Michael schaut sich um und entdeckt einen Mitschüler. »Hallo Eduardo«, sagt er. »Tim und ich wollen in der großen Pause noch mit Schwertern kämpfen, willst du mitmachen?«

»Gerne«, antwortet der Junge mit den schwarzen Haaren und braunen Augen, »aber ich kann leider nicht. Mein Vater kommt mich nach der ersten Stunde abholen und dann geht es zum Flughafen.«

»Warum?«

»Ich komme morgen nicht mit in den Dino-Park, ich fliege mit meinem Vater für eine Woche nach Amerika.«

»Wow«, antwortet Michael begeistert.

»Mein Vater arbeitet für ein Weltraumprojekt. Er steuert einen Marsroboter und ich kann dabei zusehen.«

»Super«, freut sich Michael. »Ich muss jetzt los und mir einen coolen Ast besorgen.«

Bis zur ersten Stunde ist noch etwas Zeit und Michael flitzt durch den Hinterausgang. Er schlüpft durch ein Loch im Zaun und geht zum nahen Waldrand. Dort gibt es die besten Äste und Stöcke.

 

Michael sucht den Boden neben einer uralten, knorrigen Eiche ab, da bemerkt er ein seltsames, blaues Leuchten, das aus einem großen Astloch kommt. Er schaut hinein und ist erstaunt, dass er durch den Baum hindurchsehen kann. Er sieht einen strahlend blauen Himmel und weiße Wolken. In der Ferne erkennt er einen Leuchtturm, der in den Farben des Regenbogens bemalt ist. Michael steht staunend und mit offenem Mund da, als sein Blick plötzlich verdeckt wird. Eine Hand taucht aus dem Astloch auf, dann eine weitere und zum Schluss ein Kopf. Der Kopf hat spitze Ohren, eine spitze Nase, runde Kulleraugen und schwarze Haare. Die Kulleraugen sehen Michael an und auf einmal sagt das winzige Geschöpf: »Kannst du mir bitte mal helfen?«

Michael ist zu neugierig, um davonzulaufen. So hilft er dem seltsamen Wesen durch das Astloch, wobei es auf wundersame Weise wächst. Zum Schluss steht es neben dem Baum und ist einen Kopf kleiner als Michael. Es trägt ein braunes T-Shirt, eine kurze, karierte Hose und Sandalen, auf dem Rücken hat er einen Rucksack. Es nimmt den Rucksack runter, jetzt bemerkt Michael auch seine Flügel. Staunend schweigt er.

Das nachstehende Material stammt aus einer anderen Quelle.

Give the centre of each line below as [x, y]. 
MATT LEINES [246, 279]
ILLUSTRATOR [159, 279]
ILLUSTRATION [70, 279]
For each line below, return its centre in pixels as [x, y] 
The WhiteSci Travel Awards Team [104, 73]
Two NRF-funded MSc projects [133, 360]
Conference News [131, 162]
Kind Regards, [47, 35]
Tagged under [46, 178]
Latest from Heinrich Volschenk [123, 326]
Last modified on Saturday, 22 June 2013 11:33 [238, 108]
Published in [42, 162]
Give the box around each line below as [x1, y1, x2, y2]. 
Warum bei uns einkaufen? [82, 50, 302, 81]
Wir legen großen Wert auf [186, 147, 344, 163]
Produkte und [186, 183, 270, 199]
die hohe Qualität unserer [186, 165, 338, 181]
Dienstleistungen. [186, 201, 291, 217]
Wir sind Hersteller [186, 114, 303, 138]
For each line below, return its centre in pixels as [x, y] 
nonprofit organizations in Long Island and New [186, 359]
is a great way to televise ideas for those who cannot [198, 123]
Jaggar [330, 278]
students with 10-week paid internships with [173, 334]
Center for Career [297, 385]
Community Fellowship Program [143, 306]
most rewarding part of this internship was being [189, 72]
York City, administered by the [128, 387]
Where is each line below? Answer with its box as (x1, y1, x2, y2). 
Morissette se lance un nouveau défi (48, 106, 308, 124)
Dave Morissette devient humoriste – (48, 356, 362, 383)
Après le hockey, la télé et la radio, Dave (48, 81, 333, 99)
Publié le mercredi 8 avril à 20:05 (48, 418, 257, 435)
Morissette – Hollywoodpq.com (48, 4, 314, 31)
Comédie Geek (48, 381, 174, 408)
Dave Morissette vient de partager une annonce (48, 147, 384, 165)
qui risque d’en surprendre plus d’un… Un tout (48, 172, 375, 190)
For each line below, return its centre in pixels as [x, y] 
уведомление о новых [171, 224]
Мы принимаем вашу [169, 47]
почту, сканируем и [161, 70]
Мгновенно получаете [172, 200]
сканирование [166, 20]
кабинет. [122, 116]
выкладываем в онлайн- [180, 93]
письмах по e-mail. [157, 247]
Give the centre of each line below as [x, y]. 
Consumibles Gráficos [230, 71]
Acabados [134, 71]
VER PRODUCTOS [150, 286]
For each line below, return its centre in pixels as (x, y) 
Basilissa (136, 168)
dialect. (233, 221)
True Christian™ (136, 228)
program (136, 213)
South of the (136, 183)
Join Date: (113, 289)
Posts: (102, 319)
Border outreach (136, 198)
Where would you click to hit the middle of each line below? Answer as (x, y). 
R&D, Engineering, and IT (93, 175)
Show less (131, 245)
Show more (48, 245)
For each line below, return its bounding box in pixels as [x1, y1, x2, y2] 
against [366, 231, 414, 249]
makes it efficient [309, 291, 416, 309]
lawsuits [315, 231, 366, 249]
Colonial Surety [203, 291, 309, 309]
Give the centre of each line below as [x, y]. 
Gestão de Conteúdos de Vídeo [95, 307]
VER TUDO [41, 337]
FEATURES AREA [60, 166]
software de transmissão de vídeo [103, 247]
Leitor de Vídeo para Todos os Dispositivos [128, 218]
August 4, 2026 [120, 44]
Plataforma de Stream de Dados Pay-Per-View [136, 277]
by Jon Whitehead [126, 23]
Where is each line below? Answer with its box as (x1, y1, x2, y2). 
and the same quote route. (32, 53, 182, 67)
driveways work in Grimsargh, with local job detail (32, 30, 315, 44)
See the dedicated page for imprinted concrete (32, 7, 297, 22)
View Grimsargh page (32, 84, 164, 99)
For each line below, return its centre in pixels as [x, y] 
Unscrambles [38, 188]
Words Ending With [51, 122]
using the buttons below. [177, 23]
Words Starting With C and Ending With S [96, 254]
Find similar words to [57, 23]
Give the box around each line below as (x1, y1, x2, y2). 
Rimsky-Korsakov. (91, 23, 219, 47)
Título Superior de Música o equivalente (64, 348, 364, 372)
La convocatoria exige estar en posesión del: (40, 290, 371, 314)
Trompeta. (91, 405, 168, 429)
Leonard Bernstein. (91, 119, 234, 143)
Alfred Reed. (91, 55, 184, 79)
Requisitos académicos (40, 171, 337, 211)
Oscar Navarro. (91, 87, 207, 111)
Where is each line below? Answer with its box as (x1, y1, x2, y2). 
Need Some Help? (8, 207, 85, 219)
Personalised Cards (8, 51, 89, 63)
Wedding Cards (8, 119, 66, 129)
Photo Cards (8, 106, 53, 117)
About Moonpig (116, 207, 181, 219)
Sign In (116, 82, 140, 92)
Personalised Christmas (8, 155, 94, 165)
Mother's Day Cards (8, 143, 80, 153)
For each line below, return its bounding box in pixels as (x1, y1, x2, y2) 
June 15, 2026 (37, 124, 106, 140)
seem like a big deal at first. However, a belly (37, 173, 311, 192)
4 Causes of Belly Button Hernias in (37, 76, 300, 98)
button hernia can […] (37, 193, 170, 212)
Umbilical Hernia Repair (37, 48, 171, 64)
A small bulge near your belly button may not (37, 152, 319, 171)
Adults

»Ich bin Purzel, ein Elfenjunge von Himmelblau«, sagt das Geschöpf. »Ich suche den Sohn von Karl Engel.«

»Mein Vater heißt so«, sagt Michael. »Das bin ich.«

»Wie heißt du?«

»Michael.«

»Schön, dass ich dich jetzt erwischt habe«, freut sich Purzel. »Ich dachte schon, ich muss lange nach dir suchen. Ich hab was für dich.« Purzel wühlt in seinem Rucksack, nimmt einige Sachen heraus und wühlt weiter. »Da ist sie ja!« Er reicht Michael eine Taschenlampe, dann räumt er sein Zeug ein, legt seine Flügel an und setzt den Rucksack auf.

»Schöne Grüße von meinem Vater an deinen«, sagt er.

Michael nimmt die Taschenlampe und schaut sie staunend an. Sie hat einen regenbogenfarbenen Griff.

»Ich war vorhin schon einmal in deiner Schule«, sagt Purzel, »aber da war noch niemand da. Irgendwie hab ich dabei eine Taschenlampe verloren. Kannst du mich rufen, wenn du sie findest?«

»Klar, aber wie soll ich dich rufen? Hast du ein Handy?«

»Nein, du musst einfach nur in das Astloch rufen«, erklärt Purzel und klettert hinein, wobei er immer kleiner wird. »Bis später«, piepst er noch mit hoher Stimme und verschwindet.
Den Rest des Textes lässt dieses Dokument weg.